Galaxie 500 - "When Will You Come Home"
Ought - "Habit"

Last week, at karaoke, Mark described a guitar thing more perfectly than I've ever heard anything described in my life. We were talking about "The Final Countdown" because he had just done a perfect version of "The Final Countdown," and I said I've never really thought about the guitar solo in that song before but it's actually pretty nuts, and Mark said: it's like there's a grate, and you open the grate and a whole bunch of crazy flames just leap right out of it, blazing. And then you close the grate and the flames just instantly disappear.

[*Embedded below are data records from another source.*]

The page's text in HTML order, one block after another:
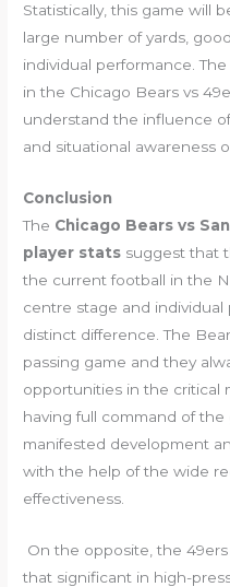
Statistically, this game will
large number of yards,
individual performance.
in the Chicago Bears vs
understand the influence
and situational awareness
Conclusion
The Chicago Bears vs
player stats suggest that
the current football in the
centre stage and
distinct difference. The
passing game and they
opportunities in the critical
having full command of the
manifested development
with the help of the wide
effectiveness.
On the opposite, the
that significant in high-
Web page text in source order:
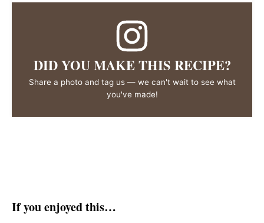
DID YOU MAKE THIS RECIPE?
Share a photo and tag us — we can't wait to see what
you've made!
If you enjoyed this…
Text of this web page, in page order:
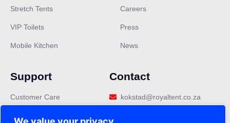
Stretch Tents
VIP Toilets
Mobile Kitchen
Careers
Press
News
Support
Customer Care
Contact
kokstad@royaltent.co.za
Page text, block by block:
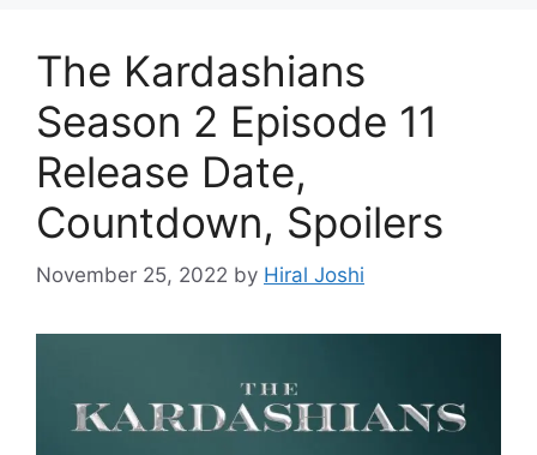
The Kardashians
Season 2 Episode 11
Release Date,
Countdown, Spoilers
November 25, 2022 by Hiral Joshi
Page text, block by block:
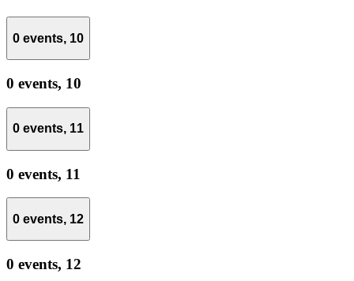
0 events, 10
0 events, 10
0 events, 11
0 events, 11
0 events, 12
0 events, 12
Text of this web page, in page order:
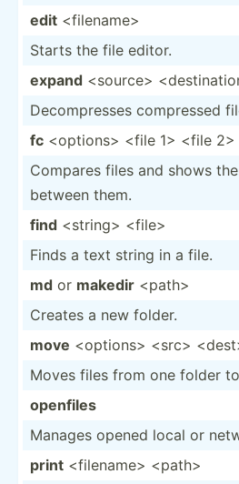
edit <fi­len­ame>
Starts the file editor.
expand <so­urc­e>
Decomp­resses compressed
fc <op­tio­ns> <file 1> <file 2>
Compares files and shows
between them.
find <st­rin­g> <fi­le>
Finds a text string in a file.
md or makedir <pa­th>
Creates a new folder.
move <op­tio­ns> <sr­c>
Moves files from one folder
openfiles
Manages opened local or
print <fi­len­ame> <pa­th>
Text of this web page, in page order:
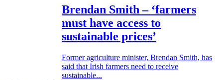
Brendan Smith – ‘farmers
must have access to
sustainable prices’
Former agriculture minister, Brendan Smith, has
said that Irish farmers need to receive
sustainable...
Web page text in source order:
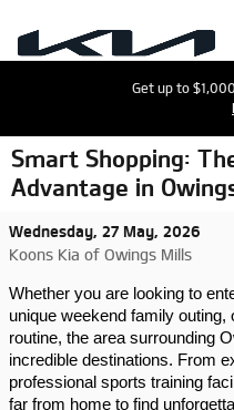
Get up to
Smart Shopping:
Advantage in
Wednesday, 27 May, 2026
Koons Kia of Owings Mills
Whether you are looking to
unique weekend family outing,
routine, the area surrounding
incredible destinations. From
professional sports training
far from home to find
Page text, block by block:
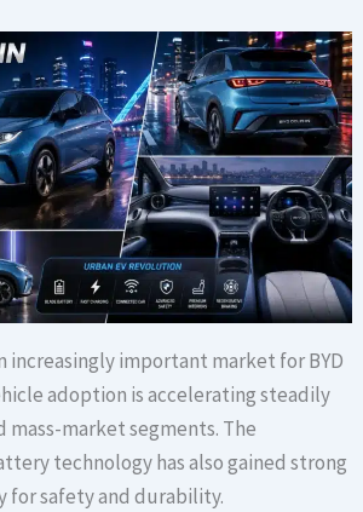
increasingly important market for BYD
adoption is accelerating steadily
mass-market segments. The
technology has also gained strong
for safety and durability.
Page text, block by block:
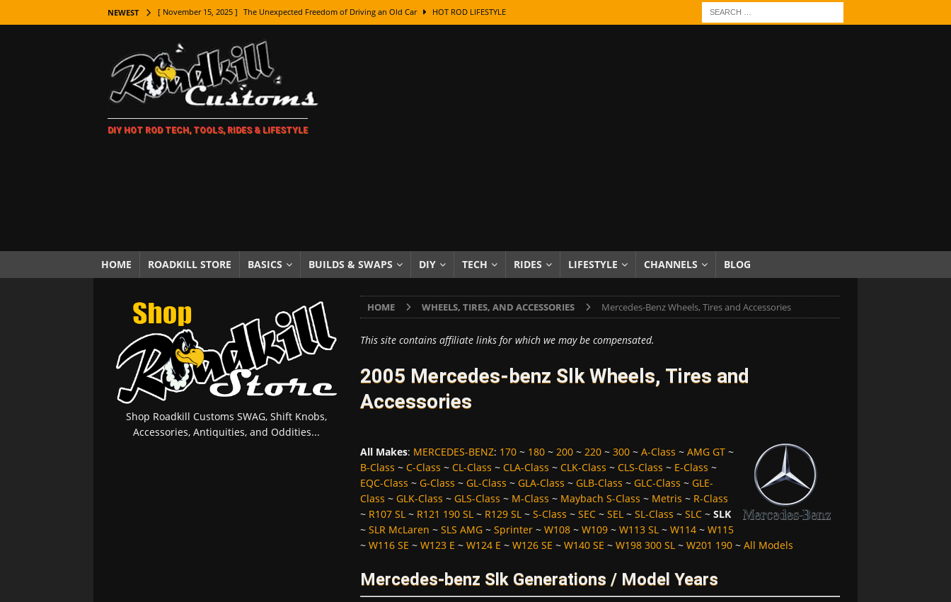
NEWEST [ November 15, 2025 ] The Unexpected Freedom of Driving an Old Car HOT ROD LIFESTYLE
[ November 7, 2025 ] How Every Car Brand Got Its Name: The Fascinating Origins Behind the Badges
LIFESTYLE
[ November 5, 2025 ] How To Paint Distressed Lettering, Plus Gold Leafing Tips
[ October 21, 2025 ] Amazing Wheel Restoration From Super Rusty To Mirror Chrome
[ October 5, 2025 ] Fuel Stabilizer Showdown: The Results of a 5-Year Experiment PRODUCTS & REVIEWS
[ November 18, 2025 ] Paint Then Assemble or Assemble Then Paint? HOW TO & DIY
DIY HOT ROD TECH, TOOLS, RIDES & LIFESTYLE
HOME ROADKILL STORE BASICS BUILDS & SWAPS DIY TECH RIDES LIFESTYLE CHANNELS BLOG
HOME WHEELS, TIRES, AND ACCESSORIES Mercedes-Benz Wheels, Tires and Accessories
This site contains affiliate links for which we may be compensated.
2005 Mercedes-benz Slk Wheels, Tires and
Accessories
All Makes: MERCEDES-BENZ: 170~ 180~ 200~ 220~ 300~ A-Class ~ AMG GT~
B-Class ~ C-Class ~ CL-Class ~ CLA-Class ~ CLK-Class ~ CLS-Class ~ E-Class ~
EQC-Class ~ G-Class ~ GL-Class ~ GLA-Class ~ GLB-Class ~ GLC-Class ~ GLE-
Class ~ GLK-Class ~ GLS-Class ~ M-Class ~ Maybach S-Class ~ Metris ~ R-Class
~ R107 SL~ R121 190 SL~ R129 SL~ S-Class ~ SEC~ SEL~ SL-Class ~ SLC~ SLK
~ SLR McLaren ~ SLS AMG~ Sprinter~ W108~ W109~ W113 SL~ W114~ W115
~ W116 SE ~ W123 E ~ W124 E ~ W126 SE ~ W140 SE ~ W198 300 SL~ W201 190~ All Models
Mercedes-benz Slk Generations / Model Years
Shop Roadkill Customs SWAG, Shift Knobs,
Accessories, Antiquities, and Oddities...
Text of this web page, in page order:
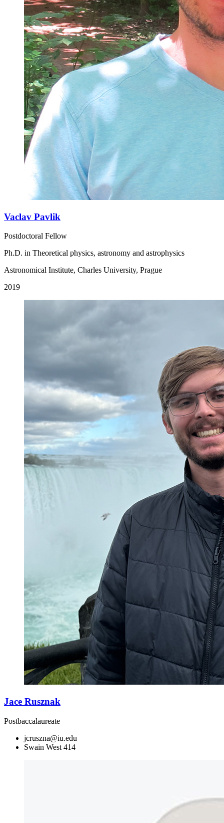
Vaclav Pavlik
Postdoctoral Fellow
Ph.D. in Theoretical physics, astronomy and astrophysics
Astronomical Institute, Charles University, Prague
2019
Jace Rusznak
Postbaccalaureate
jcruszna@iu.edu
Swain West 414
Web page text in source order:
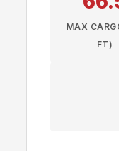
MAX
FT)

Objectively speaking, there is really nothing more useless or unfun than a guitar or the sounds it makes - but at the same time that's how it is with people, and we still manage to fall in love with those all the time. I don't know what it is. Sometimes the sound of a guitar will come speeding along out of nowhere and just fucking concuss you; a stray twinge will brush against your earlobe and suddenly you're nothing but a cloud of bright dust and glitter floating around the city, shooting lightning at the sidewalk from your clumsy mouth. Sometimes it's like flames coming out of a grate.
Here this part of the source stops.